Vitule explicou que, no caso de animais estrangeiros introduzidos em cursos d´água, os piores impactos só são identificados quando a espécie exótica já se estabeleceu, normalmente com a extinção de vida silvestre. “Espécies introduzidas são inimigos invisíveis. No Brasil há profunda carência de estudos sobre vida aquática e há muitas espécies nativas não descritas que podem estar sumindo. Essas introduções podem levar a uma homogeneização da fauna em vários locais do globo, sobressaindo-se espécies mais apreciadas pelas pessoas, como as trutas”, avaliou o pesquisador, ligado ao Instituto Hórus.
Alternativas
Para Sosinski, da Embrapa, o turismo rural é uma atividade indispensável aos campos de cima da serra e a pesca esportiva poderia ser ajustada para se tentar livrar as águas regionais das trutas. “A pesca não deveria ser do tipo pesque-e-solte, mas sim com a retirada desses animais. Também poderia haver introdução de peixes de um só sexo, evitando sua reprodução. Existem formas de se controlar o problema sem acabar com a pesca”, ressaltou.
Tomara. Afinal, a região se revela aos visitantes como uma das mais belas paisagens do Brasil, procurada por turistas em férias ou feriados, no verão e no frio intenso do inverno.
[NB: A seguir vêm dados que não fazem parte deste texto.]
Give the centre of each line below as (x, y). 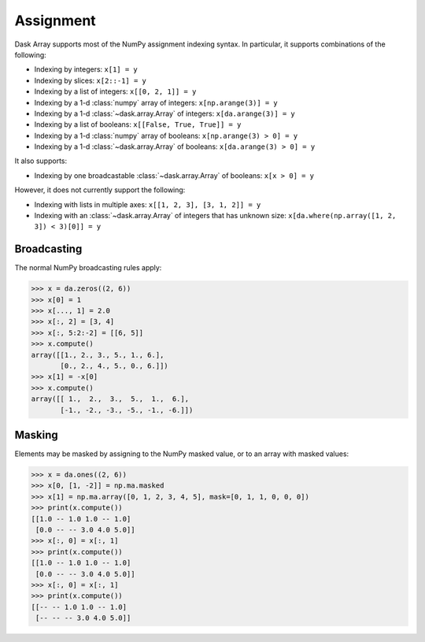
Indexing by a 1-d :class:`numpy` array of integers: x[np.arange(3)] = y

No entanto, além da introdução de trutas, outros problemas rondam o local: mais de 20% daquelas terras estão ocupados com pinus e também há pecuária e agricultura intensiva, graças a avanços tecnológicos, inclusive sobre áreas protegidas por lei. “Nos últimos cinco anos, as transformações são ainda mais drásticas. Pinus e lavouras tomam áreas de campos nativos com alto potencial turístico e locais onde nascem grandes rios do estado, ameaçando-os com a degradação de suas nascentes e agrotóxicos”, alertou o professor de Manejo e Conservação de Recursos Vegetais Paulo Brack, da UFRGS.